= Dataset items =
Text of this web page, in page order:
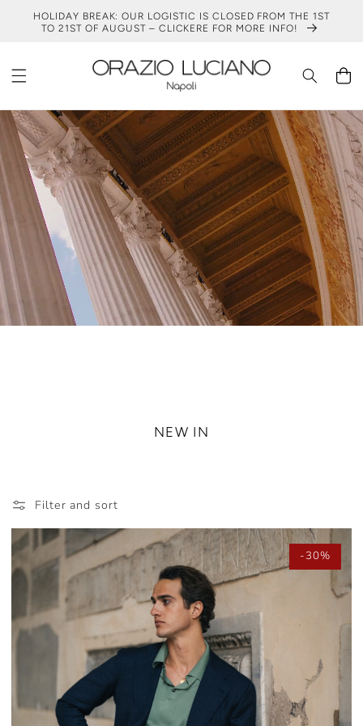
SKIP TO
CONTENT
HOLIDAY BREAK: OUR LOGISTIC IS CLOSED FROM THE 1ST
TO 21ST OF AUGUST – CLICKERE FOR MORE INFO!
Cart
NEW IN
Filter and sort
-30%
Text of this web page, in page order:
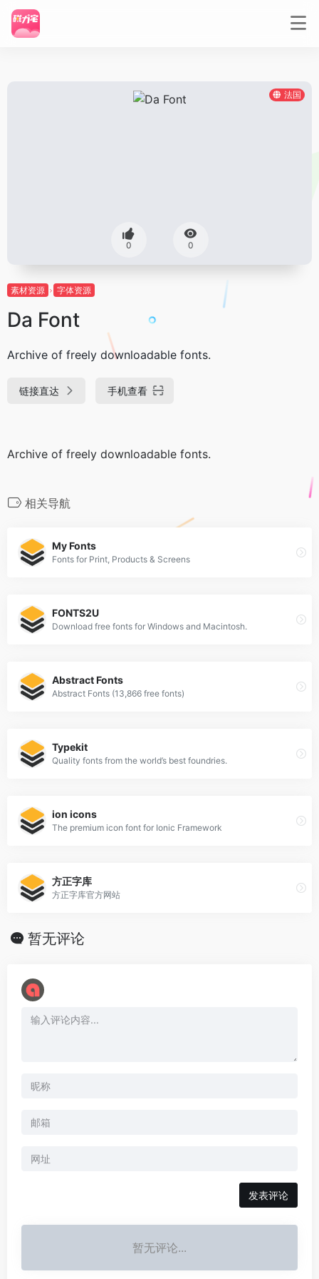
法国
0 0
素材资源 字体资源
Da Font
Archive of freely downloadable fonts.
链接直达 手机查看
Archive of freely downloadable fonts.
相关导航
My Fonts
Fonts for Print, Products & Screens
FONTS2U
Download free fonts for Windows and Macintosh.
Abstract Fonts
Abstract Fonts (13,866 free fonts)
Typekit
Quality fonts from the world’s best foundries.
ion icons
The premium icon font for Ionic Framework
方正字库
方正字库官方网站
暂无评论
暂无评论...
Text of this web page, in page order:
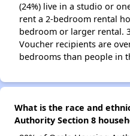
(24%) live in a studio or
rent a 2-bedroom rental
bedroom or larger rental.
Voucher recipients are
bedrooms than people in
What is the race and
Authority Section 8
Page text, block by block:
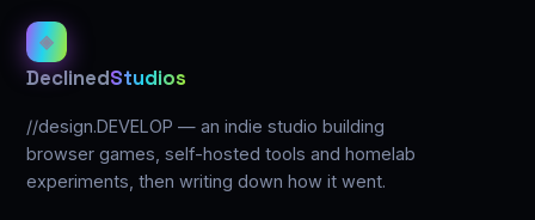
◈
DeclinedStudios
//design.DEVELOP — an indie studio building
browser games, self-hosted tools and homelab
experiments, then writing down how it went.
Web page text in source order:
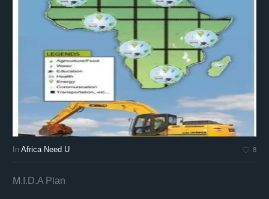
InAfrica Need U 8
M.I.D.A Plan
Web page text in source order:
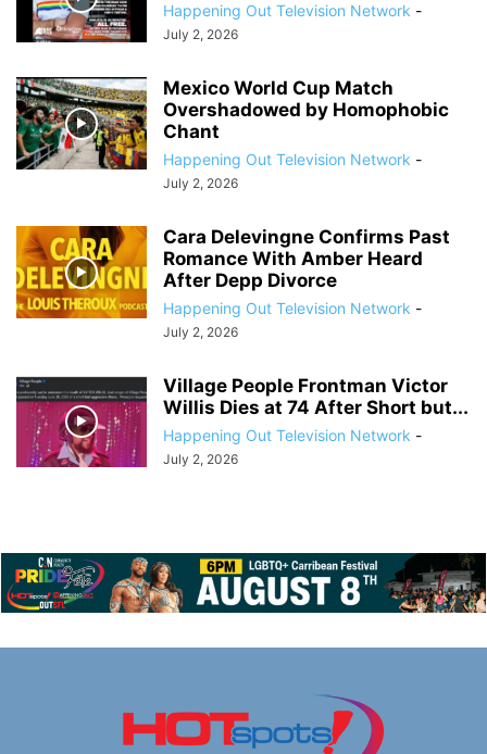
Happening Out Television Network -
July 2, 2026
Mexico World Cup Match
Overshadowed by Homophobic
Chant
Happening Out Television Network -
July 2, 2026
Cara Delevingne Confirms Past
Romance With Amber Heard
After Depp Divorce
Happening Out Television Network -
July 2, 2026
Village People Frontman Victor
Willis Dies at 74 After Short but...
Happening Out Television Network -
July 2, 2026
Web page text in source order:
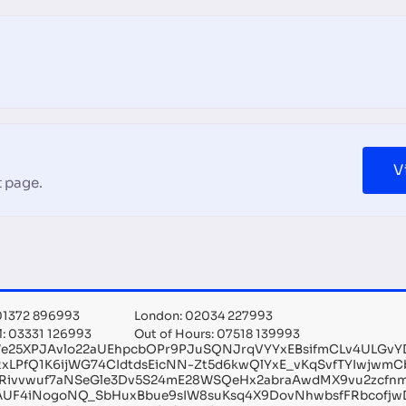
page.
896993
London: 02034 227993
03331 126993
Out of Hours: 07518 139993
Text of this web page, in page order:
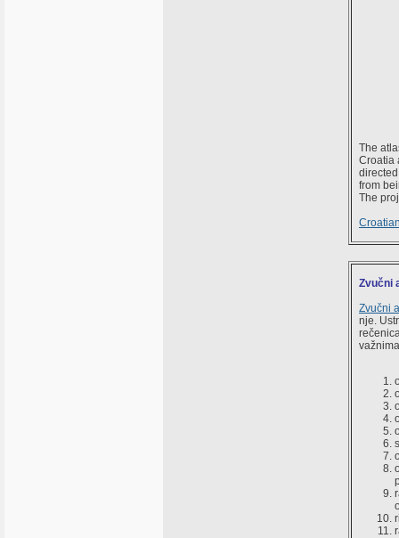
The
Croatia
from
The
Zvučni
Zvučni
nje.
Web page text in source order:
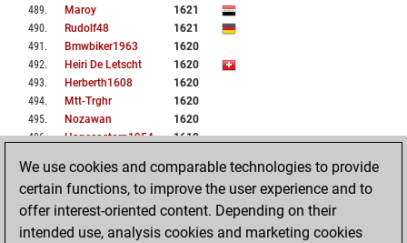
489. Maroy
1621
490. Rudolf48
1621
491 . Bmwbiker1963
1620
492. Heiri De Letscht
1620
493. Herberth1608
1620
494. Mtt-Trghr
1620
495. Nozawan
1620
496. Hanscastorp1954
1619
498. Omash
1617
499. Nik12345
1616
500. Sreeram91 1616
We use cookies and comparable technologies to provide
certain functions, to improve the user experience and to
offer interest-oriented content. Depending on their
intended use, analysis cookies and marketing cookies
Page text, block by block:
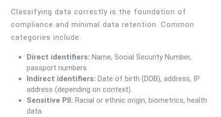
Classifying data correctly is the foundation of
compliance and minimal data retention. Common
categories include:
Direct identifiers: Name, Social Security Number,
passport numbers.
Indirect identifiers: Date of birth (DOB), address, IP
address (depending on context).
Sensitive PII: Racial or ethnic origin, biometrics, health
data.
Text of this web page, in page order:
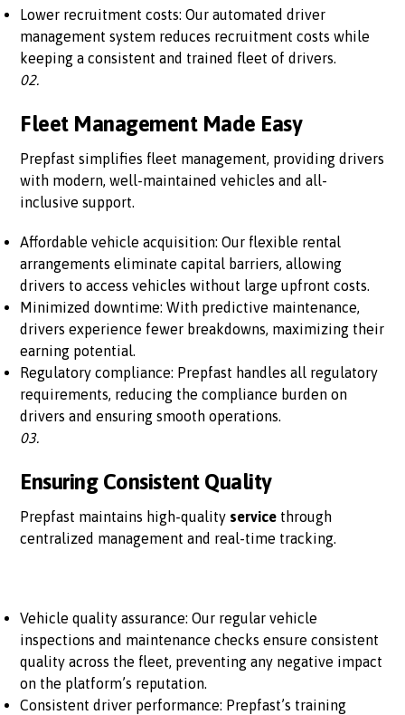
Lower recruitment costs: Our automated driver
management system reduces recruitment costs while
keeping a consistent and trained fleet of drivers.
02.
Fleet Management Made Easy
Prepfast simplifies fleet management, providing drivers
with modern, well-maintained vehicles and all-
inclusive support.
Affordable vehicle acquisition: Our flexible rental
arrangements eliminate capital barriers, allowing
drivers to access vehicles without large upfront costs.
Minimized downtime: With predictive maintenance,
drivers experience fewer breakdowns, maximizing their
earning potential.
Regulatory compliance: Prepfast handles all regulatory
requirements, reducing the compliance burden on
drivers and ensuring smooth operations.
03.
Ensuring Consistent Quality
Prepfast maintains high-quality service through
centralized management and real-time tracking.
Vehicle quality assurance: Our regular vehicle
inspections and maintenance checks ensure consistent
quality across the fleet, preventing any negative impact
on the platform’s reputation.
Consistent driver performance: Prepfast’s training
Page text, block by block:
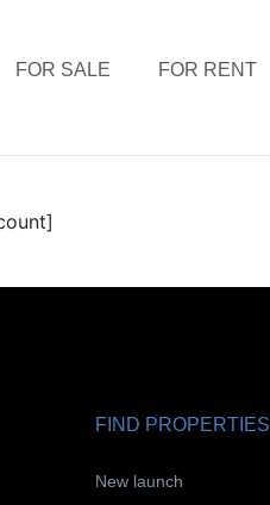
FOR SALE FOR RENT
FIND PROPERTIES
New launch
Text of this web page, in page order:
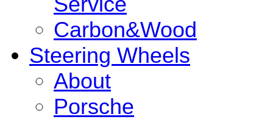
Carbon&Wood
Steering Wheels
About
Porsche
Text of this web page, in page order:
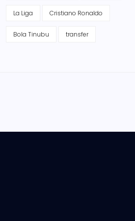
La Liga Cristiano Ronaldo
Bola Tinubu transfer
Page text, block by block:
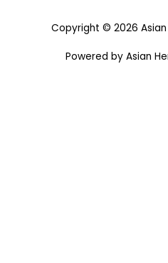
Copyright © 2026
Powered by Asian
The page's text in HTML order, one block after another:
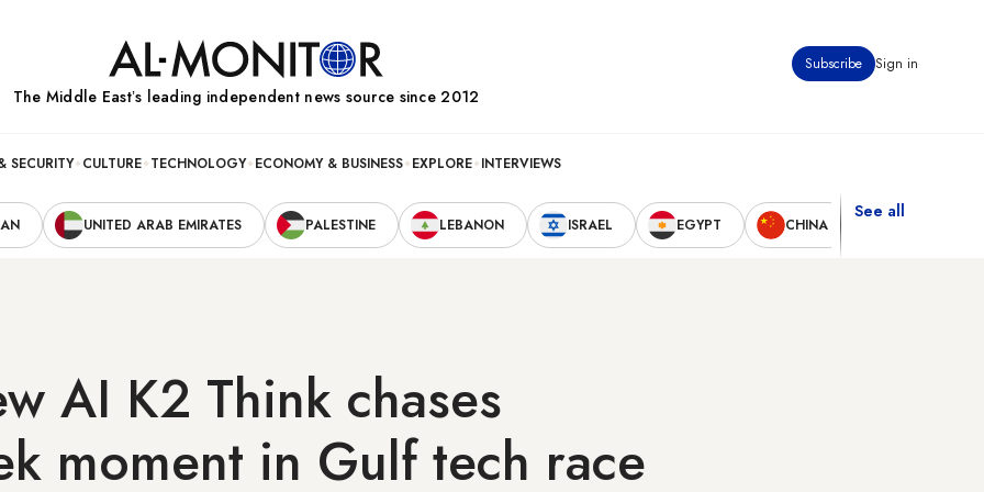
Subscribe Sign in
The Middle Eastʼs leading independent news source since 2012
SECURITY CULTURE TECHNOLOGY ECONOMY & BUSINESS EXPLORE INTERVIEWS
UNITED ARAB EMIRATES PALESTINE LEBANON ISRAEL EGYPT CHINA
See all
AI K2 Think chases
moment in Gulf tech race

= INSTRUCTIONS FOR THE TASK =
Skip the pictures and print each record exactly as it stands.

= SOLUTION =
Text of this web page, in page order:
SKIP TO
CONTENT
HOLIDAY BREAK: OUR LOGISTIC IS CLOSED FROM THE 1ST
TO 21ST OF AUGUST – CLICKERE FOR MORE INFO!
Cart
NEW IN
Filter and sort
-30%
Text of this web page, in page order:
法国
0 0
素材资源 字体资源
Da Font
Archive of freely downloadable fonts.
链接直达 手机查看
Archive of freely downloadable fonts.
相关导航
My Fonts
Fonts for Print, Products & Screens
FONTS2U
Download free fonts for Windows and Macintosh.
Abstract Fonts
Abstract Fonts (13,866 free fonts)
Typekit
Quality fonts from the world’s best foundries.
ion icons
The premium icon font for Ionic Framework
方正字库
方正字库官方网站
暂无评论
暂无评论...
Text of this web page, in page order:
(24%) live in a studio or
rent a 2-bedroom rental
bedroom or larger rental.
Voucher recipients are
bedrooms than people in
What is the race and
Authority Section 8
Page text, block by block:
◈
DeclinedStudios
//design.DEVELOP — an indie studio building
browser games, self-hosted tools and homelab
experiments, then writing down how it went.
Web page text in source order:
InAfrica Need U 8
M.I.D.A Plan
Web page text in source order:
Happening Out Television Network -
July 2, 2026
Mexico World Cup Match
Overshadowed by Homophobic
Chant
Happening Out Television Network -
July 2, 2026
Cara Delevingne Confirms Past
Romance With Amber Heard
After Depp Divorce
Happening Out Television Network -
July 2, 2026
Village People Frontman Victor
Willis Dies at 74 After Short but...
Happening Out Television Network -
July 2, 2026
Web page text in source order:
page.
896993
London: 02034 227993
03331 126993
Out of Hours: 07518 139993
Text of this web page, in page order:
The
Croatia
from
The
Zvučni
Zvučni
nje.
Web page text in source order:
489. Maroy
1621
490. Rudolf48
1621
491 . Bmwbiker1963
1620
492. Heiri De Letscht
1620
493. Herberth1608
1620
494. Mtt-Trghr
1620
495. Nozawan
1620
496. Hanscastorp1954
1619
498. Omash
1617
499. Nik12345
1616
500. Sreeram91 1616
We use cookies and comparable technologies to provide
certain functions, to improve the user experience and to
offer interest-oriented content. Depending on their
intended use, analysis cookies and marketing cookies
Page text, block by block:
Classifying data correctly is the foundation of
compliance and minimal data retention. Common
categories include:
Direct identifiers: Name, Social Security Number,
passport numbers.
Indirect identifiers: Date of birth (DOB), address, IP
address (depending on context).
Sensitive PII: Racial or ethnic origin, biometrics, health
data.
Text of this web page, in page order:
Lower recruitment costs: Our automated driver
management system reduces recruitment costs while
keeping a consistent and trained fleet of drivers.
02.
Fleet Management Made Easy
Prepfast simplifies fleet management, providing drivers
with modern, well-maintained vehicles and all-
inclusive support.
Affordable vehicle acquisition: Our flexible rental
arrangements eliminate capital barriers, allowing
drivers to access vehicles without large upfront costs.
Minimized downtime: With predictive maintenance,
drivers experience fewer breakdowns, maximizing their
earning potential.
Regulatory compliance: Prepfast handles all regulatory
requirements, reducing the compliance burden on
drivers and ensuring smooth operations.
03.
Ensuring Consistent Quality
Prepfast maintains high-quality service through
centralized management and real-time tracking.
Vehicle quality assurance: Our regular vehicle
inspections and maintenance checks ensure consistent
quality across the fleet, preventing any negative impact
on the platform’s reputation.
Consistent driver performance: Prepfast’s training
Page text, block by block:
FOR SALE FOR RENT
FIND PROPERTIES
New launch
Text of this web page, in page order:
Carbon&Wood
Steering Wheels
About
Porsche
Text of this web page, in page order:
La Liga Cristiano Ronaldo
Bola Tinubu transfer
Page text, block by block:
Copyright © 2026
Powered by Asian
The page's text in HTML order, one block after another:
Subscribe Sign in
The Middle Eastʼs leading independent news source since 2012
SECURITY CULTURE TECHNOLOGY ECONOMY & BUSINESS EXPLORE INTERVIEWS
UNITED ARAB EMIRATES PALESTINE LEBANON ISRAEL EGYPT CHINA
See all
AI K2 Think chases
moment in Gulf tech race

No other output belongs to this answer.